Богдан молчал; но волнение охватывало его могучею волной и наполняло сердце каким то новым, широким восторгом: он чувствовал, что выхованные горем слова этого мученика попа разжигают в его груди тихий огонь в бушующее пламя, но пламя это не пепелит его отваги, а закаляет ее в несокрушимую' сталь.
– Спасибо вам, дети, – сказал твердо батюшка, – я знаю вас, вы знаете меня; придет час – и каждому воздастся по делам его, а час близок!

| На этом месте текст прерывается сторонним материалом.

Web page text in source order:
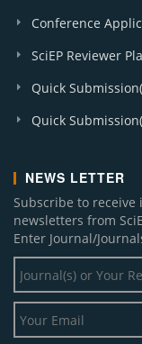
Conference
SciEP Reviewer
Quick
Quick
NEWS LETTER
Subscribe to receive
newsletters from
Enter Journal/
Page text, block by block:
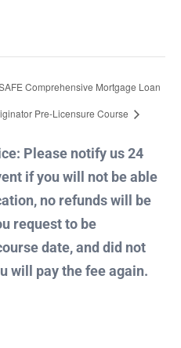
Comprehensive Mortgage Loan
Pre-Licensure Course
Please notify us 24
if you will not be able
no refunds will be
request to be
date, and did not
will pay the fee again.

Близок, близок, говорю вам... – помолчал он, словно в безмолвной молитве, вскинувши на мгновенье глаза к небу, потом вдруг потемнел и, сжавши широкие брови, продолжал мрачно: – Они, эти псы, а не служители веры, увидя, что с аренды храма не выходит гешефта, задумали осквернить его и обратить в хлев, но... не удалось им торжество и поругание, – взглянул он в пространство свирепо и запнулся, – господь не допустил и обратил в пепел свою святыню...

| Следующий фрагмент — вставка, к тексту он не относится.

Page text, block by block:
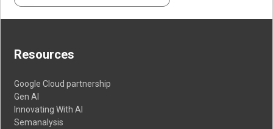
Resources
Google Cloud partnership
Gen AI
Innovating With AI
Semanalysis

Все были взволнованы и потрясены признаниями любимого батюшки и мрачно молчали.
– Отче святый и велебный, – встал Богдан величаво, словно помолодевший и окрыленный новою силой, – твое страдное сердце за тебя и за всех, твоя непреклонная вера, твой подвиг вдохнули мне бодрость и окрылили мою смутную душу отвагой!.. Да, я задумал поднять мой меч за потоптанную в грязь нашу веру, за ограбленных и униженных братьев, за нашу русскую землю! Туга налегла на ее широкую грудь; в кандалах, в крови наша кормилица мать, ее песни превратились в стоны, ее улыбка исказилась в предсмертную судорогу... Да, мы за нее и за нашу веру ляжем все до единого! Надеюсь на милосердного бога, что он вдохнет в сердца рыцарей и подъяремного люда отвагу и что все мы повстанем за святое дело на брань!
– Благословен бог, глаголивый во устах твоих, брат! – поднял вверх крест панотец. – Да препояшет же он тебя и всех огненными мечами и да укрепит на горе врагам и на месть! – осенил он крестом всех и обнял Богдана.

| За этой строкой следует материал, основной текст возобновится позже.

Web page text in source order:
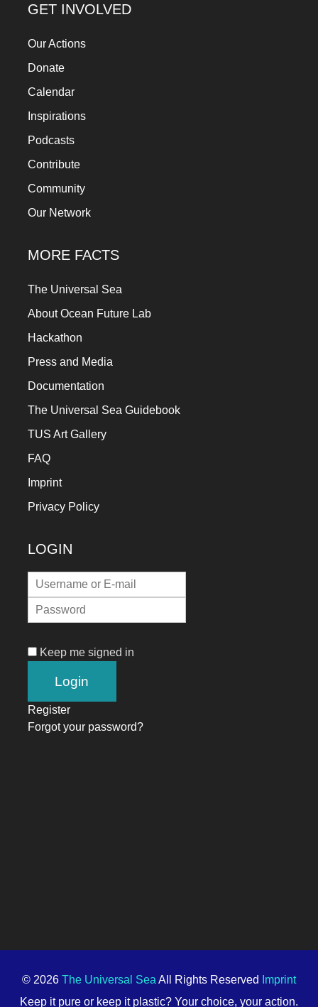
GET INVOLVED
Our Actions
Donate
Calendar
Inspirations
Podcasts
Contribute
Community
Our Network
MORE FACTS
The Universal Sea
About Ocean Future Lab
Hackathon
Press and Media
Documentation
The Universal Sea Guidebook
TUS Art Gallery
FAQ
Imprint
Privacy Policy
LOGIN
Keep me signed in
Register
Forgot your password?
© 2026 The Universal Sea All Rights Reserved
Imprint
Keep it pure or keep it plastic? Your choice, your action.
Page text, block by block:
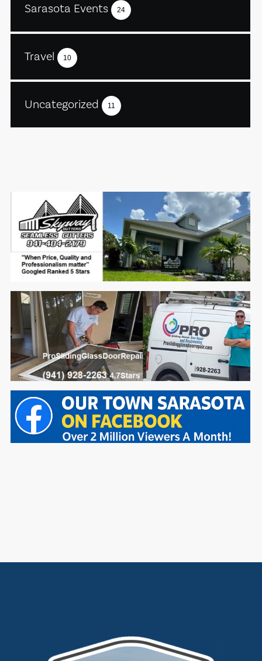
Sarasota Events 24
Travel 10
Uncategorized 11

– Атаман наш! Батько! Спаситель! – подходили к Хмельницкому растроганные козаки и мещане.
В это время вбежала в светлицу перепуганная жена ктитаря и сообщила встревоженным голосом: "Батюшка! Метла на небе!"
Все вскочили со своих мест и устремились на дворище; там уже стояла толпа и смотрела безмолвно вверх, пораженная суеверным страхом: действительно, на западном склоне темного, усеянного звездами неба сверкала кровавым блеском новая крупная звезда с хвостом, изогнутым наподобие сабли. Комета, очевидно, появилась давно{273}, но за тучами, облегавшими небо, не была раньше видна.
Как окаменелые, занемели все в ужасе при виде грозного небесного знака.
– Смотрите, смотрите, маловерные! – вскрикнул вдохновенно батюшка, простирая к знаменью руки. – Се господь глаголет к вам грозно с высоты небес. Терпение его уже истощилось, праведный гнев созрел и над вами висит! Горе вам, коли вы в малодушии станете и теперь противиться его воле, что начертана огненным знаком! Повстаньте же, очиститесь постом и молитвой и поднимите указуемый меч на защиту святых храмов и воли! Настал бо слушный час, настал час суда и отомщения, настал час освобождения!
Объятые ужасом, потрясенные словом, все упали на колени, не отрывая глаз от кровавой зловещей звезды...
Стояла уже полная зима, когда Богдан добрался наконец до Киева. По широкой просеке леса, тянувшегося далеко за городом, быстро приближалась группа всадников к знаменитым Ярославовым валам{274}. Гулко отдавался звук конских копыт в тихом, словно очарованном лесу. Лошади шли бодрым галопом. Панове заломив набекрень шапки и подавшись на седлах вперед, словно спешили на герц, – такою удалью светились у них глаза; веселая песня, казалось, готова была сорваться с их уст, только сосредоточенное молчание атамана заставляло их молчать. Он ехал впереди всех; из под низко надвинутой шапки видны были только сжатые брови да сумрачно горящие глаза; губы его были крепко сомкнуты, и глубокие морщины, незаметные прежде, теперь резко выступали и вокруг глаз, и возле рта.